Geographic Trivia That Impacts Our Lives Today

If you are a global wanderer like us, you have probably asked yourself many perplexing questions like what is the difference between “cay” and “key” or how do we know how old Earth is. Plus, many things we sailors take for granted like lat/long, have a long history before being established that we find intriguing. We’ve gathered answers to a few of the big questions we have had and hope you enjoy.

What is Prime Meridian?

A meridian is a human-established line based on circular degrees on a map that goes from north to south dissecting Earth into 360 meridians. These lines are also known as longitude. The prime meridian is the beginning point for all other meridians serving as the zero reference point for all astronomical observations. It is at a longitude of 0° so it serves as a boundary line for the eastern and western hemispheres with 180 negative-valued meridians to the west and 180 positive-valued meridians to the east.

The implementation of the prime meridian in Greenwich, England, in 1884 unified the globe in its time and space measurements, resulting in all maps being drawn according to the prime meridian’s longitudinal location.

How did the Prime Meridian become “line zero”? In the 19th century as Europeans took to the seas to explore, conquer, and trade with other countries, the need for accurate astronomical information for navigation, development of cartography, and global timekeeping was needed.

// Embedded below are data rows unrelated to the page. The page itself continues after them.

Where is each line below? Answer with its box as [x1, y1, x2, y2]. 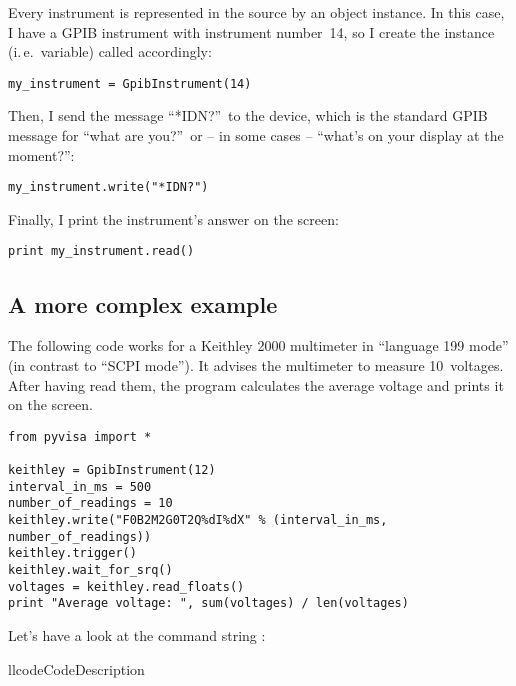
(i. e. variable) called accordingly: [8, 41, 212, 62]
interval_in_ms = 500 [8, 479, 152, 494]
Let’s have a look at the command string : [8, 624, 266, 645]
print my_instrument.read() [8, 244, 195, 259]
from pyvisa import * [8, 429, 152, 444]
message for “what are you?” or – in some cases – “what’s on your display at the [8, 125, 504, 146]
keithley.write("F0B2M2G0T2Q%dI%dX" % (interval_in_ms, [8, 512, 388, 527]
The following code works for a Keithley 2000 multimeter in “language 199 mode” [8, 335, 509, 356]

It was clear that a way of establishing longitude was necessary. The decaying Greenwich Castle in Britain was selected to establish a Royal Observatory for aiding maritime operations.

Then in 1884 as creation of longitudinal maps was to be the global method of achieving cartography and time measurements, the Prime Meridian was defined using the position of the large ‘Transit Circle’ telescope in the Royal Observatory. The transit circle was built by the 7th Astronomer Royal, Sir George Biddell Airy, in 1850. The cross-hairs in the Transit Circle’s eyepiece defined Longitude 0° for the entire world.

Constituents determining the position of the vital longitude 0º in the late 1800s argued Greenwich would be the most advantageous to the the most people because:

  • the US had already chosen Greenwich to base its national time zone system
  • at that time in history, almost 3/4 of commerce relied on sea-charts that used Greenwich as the Prime Meridian.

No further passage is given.